Enabling rescoring often increases the number of peptide identifications. Why is it not enabled by default?
You can make Percolator the default by setting the mascot.dat option:
Percolator 1
The factory default is 0 (not enabled). You can also set the default for the search form as a cookie.
It’s very important to be able to turn off machine learning if it isn’t working correctly with your data. For example, the Percolator model can fail to converge if you have too few target matches, or too few decoy matches, or the matches aren’t of sufficient quality. When the model does converge, Percolator rarely makes the results worse, but it’s important to be able to compare them with and without machine learning to appreciate whether and how much of a difference it makes. Always study the machine learning quality report.

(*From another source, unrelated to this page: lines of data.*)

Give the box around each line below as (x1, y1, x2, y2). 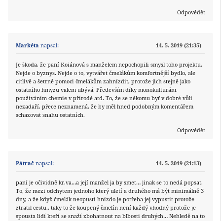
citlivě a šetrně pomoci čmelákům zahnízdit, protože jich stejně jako (16, 77, 190, 85)
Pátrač (16, 159, 34, 167)
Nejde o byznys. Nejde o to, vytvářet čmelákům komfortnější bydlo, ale (16, 69, 195, 77)
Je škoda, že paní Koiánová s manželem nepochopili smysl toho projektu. (16, 61, 202, 69)
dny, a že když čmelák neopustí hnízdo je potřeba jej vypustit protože (16, 195, 194, 203)
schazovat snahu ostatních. (16, 111, 85, 119)
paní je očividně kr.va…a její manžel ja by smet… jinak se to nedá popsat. (16, 179, 203, 186)
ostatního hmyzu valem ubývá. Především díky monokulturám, (16, 86, 178, 94)
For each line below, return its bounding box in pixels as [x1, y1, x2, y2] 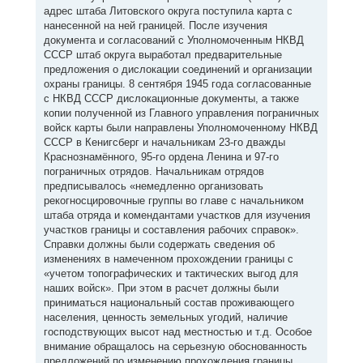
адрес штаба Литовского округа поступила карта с [43, 5, 293, 17]
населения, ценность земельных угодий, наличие [43, 311, 288, 323]
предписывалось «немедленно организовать [43, 180, 263, 192]
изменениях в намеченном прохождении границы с [43, 253, 293, 265]
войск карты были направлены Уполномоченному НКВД [43, 122, 318, 134]
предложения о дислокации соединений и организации [43, 63, 312, 75]
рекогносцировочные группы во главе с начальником [43, 194, 304, 207]
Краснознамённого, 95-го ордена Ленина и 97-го [43, 151, 279, 163]
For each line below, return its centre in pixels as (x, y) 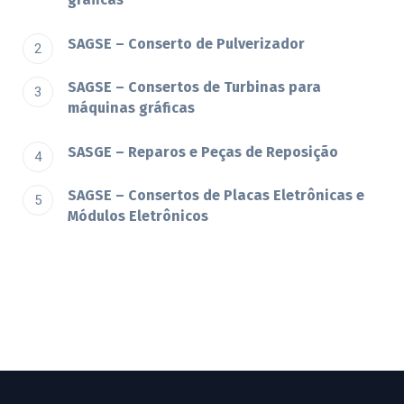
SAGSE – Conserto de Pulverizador (186, 43)
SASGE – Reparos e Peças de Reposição (203, 151)
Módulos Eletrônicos (138, 216)
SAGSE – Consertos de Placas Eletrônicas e (216, 196)
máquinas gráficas (131, 108)
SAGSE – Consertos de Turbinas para (194, 87)
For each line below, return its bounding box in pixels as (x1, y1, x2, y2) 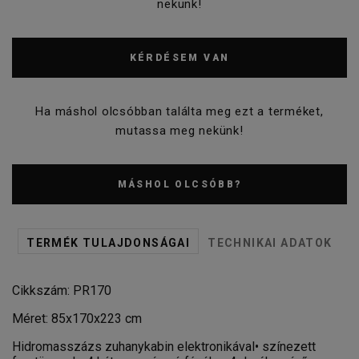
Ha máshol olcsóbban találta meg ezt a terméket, (35, 104, 324, 119)
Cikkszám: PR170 (12, 283, 118, 299)
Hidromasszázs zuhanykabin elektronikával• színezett (12, 339, 316, 355)
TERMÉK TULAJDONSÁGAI (26, 236, 191, 250)
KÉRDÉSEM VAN (129, 52, 230, 64)
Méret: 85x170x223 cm (12, 311, 142, 327)
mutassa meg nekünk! (115, 123, 244, 139)
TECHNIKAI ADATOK (208, 236, 333, 250)
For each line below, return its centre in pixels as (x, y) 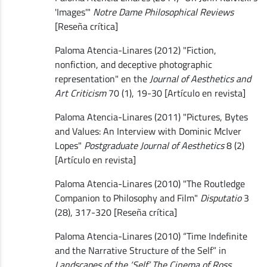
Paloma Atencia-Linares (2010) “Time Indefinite (151, 236)
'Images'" (74, 12)
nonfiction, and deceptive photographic (133, 64)
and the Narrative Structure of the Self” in (140, 250)
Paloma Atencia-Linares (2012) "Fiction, (135, 50)
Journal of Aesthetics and (200, 78)
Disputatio (221, 198)
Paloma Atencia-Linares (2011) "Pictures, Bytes (151, 117)
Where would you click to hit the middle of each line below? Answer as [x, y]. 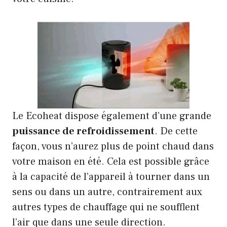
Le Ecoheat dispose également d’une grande [112, 116]
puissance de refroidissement [83, 131]
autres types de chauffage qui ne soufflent [106, 207]
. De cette [176, 131]
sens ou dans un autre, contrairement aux [107, 192]
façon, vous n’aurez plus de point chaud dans [113, 146]
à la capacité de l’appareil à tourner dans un [111, 177]
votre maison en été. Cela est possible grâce [111, 161]
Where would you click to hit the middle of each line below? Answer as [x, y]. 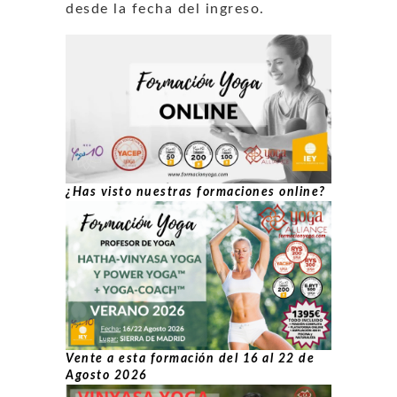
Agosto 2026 [106, 375]
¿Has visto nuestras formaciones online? [196, 192]
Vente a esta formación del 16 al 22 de [190, 358]
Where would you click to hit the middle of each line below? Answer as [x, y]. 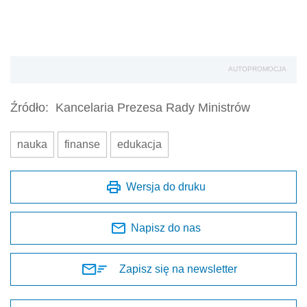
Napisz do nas [166, 228]
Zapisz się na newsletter [178, 269]
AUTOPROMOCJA [257, 69]
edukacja [139, 145]
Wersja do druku [166, 187]
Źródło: [29, 108]
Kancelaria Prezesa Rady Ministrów [153, 108]
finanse [82, 145]

What machine learning cannot do
Machine learning is not a substitute for a proper statistical scoring scheme. Remember the old adage garbage in, garbage out. Something (that is, the Mascot ions score) must provide good enough discrimination for semi-supervised machine learning to get started. It cannot magically turn poor quality PSMs into high-quality PSMs. The better the database search results, the better the machine learning.
Rescoring also cannot be used for discovering peptides that are not in the database, because it doesn’t ‘invent’ new peptides during the training step. It just uses peptide identifications provided by the search engine. It’s as important as ever to make sure your search space is complete: the right sequence database(s); suitable fixed and variable modifications; enzyme and missed cleavages.